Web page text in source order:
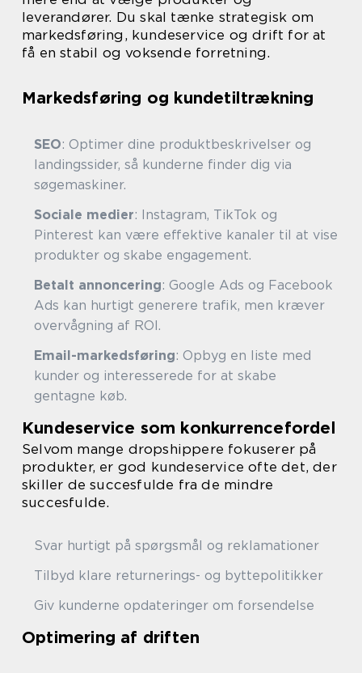
leverandører. Du skal tænke strategisk om
markedsføring, kundeservice og drift for at
få en stabil og voksende forretning.
Markedsføring og kundetiltrækning
SEO: Optimer dine produktbeskrivelser og
landingssider, så kunderne finder dig via
søgemaskiner.
Sociale medier: Instagram, TikTok og
Pinterest kan være effektive kanaler til at vise
produkter og skabe engagement.
Betalt annoncering: Google Ads og Facebook
Ads kan hurtigt generere trafik, men kræver
overvågning af ROI.
Email-markedsføring: Opbyg en liste med
kunder og interesserede for at skabe
gentagne køb.
Kundeservice som konkurrencefordel
Selvom mange dropshippere fokuserer på
produkter, er god kundeservice ofte det, der
skiller de succesfulde fra de mindre
succesfulde.
Svar hurtigt på spørgsmål og reklamationer
Tilbyd klare returnerings- og byttepolitikker
Giv kunderne opdateringer om forsendelse
Optimering af driften
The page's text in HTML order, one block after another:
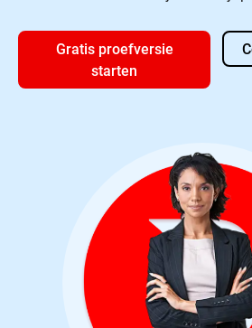
Gratis proefversie
starten
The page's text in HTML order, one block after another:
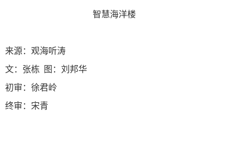
智慧海洋楼
来源：观海听涛
文：张栋 图：刘邦华
初审：徐君岭
终审：宋青
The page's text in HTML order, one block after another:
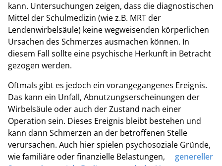
kann. Untersuchungen zeigen, dass die diagnostischen
Mittel der Schulmedizin (wie z.B. MRT der
Lendenwirbelsäule) keine wegweisenden körperlichen
Ursachen des Schmerzes ausmachen können. In
diesem Fall sollte eine psychische Herkunft in Betracht
gezogen werden.
Oftmals gibt es jedoch ein vorangegangenes Ereignis.
Das kann ein Unfall, Abnutzungserscheinungen der
Wirbelsäule oder auch der Zustand nach einer
Operation sein. Dieses Ereignis bleibt bestehen und
kann dann Schmerzen an der betroffenen Stelle
verursachen. Auch hier spielen psychosoziale Gründe,
wie familiäre oder finanzielle Belastungen,
genereller
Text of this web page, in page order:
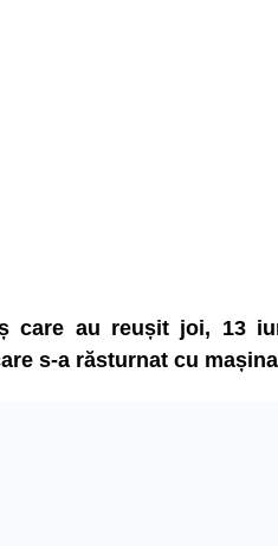
au reușit joi, 13
s-a răsturnat cu
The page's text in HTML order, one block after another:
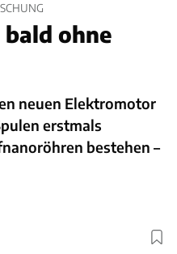
ohne
neuen Elektromotor
erstmals
bestehen –
Foto: Mazda

- - - -

# WHAT THE TASK ASKS
Pull every line containing "produkter" out of the entries.

# SOLUTION TO THIS TASK
produkter og skabe engagement.
produkter, er god kundeservice ofte det, der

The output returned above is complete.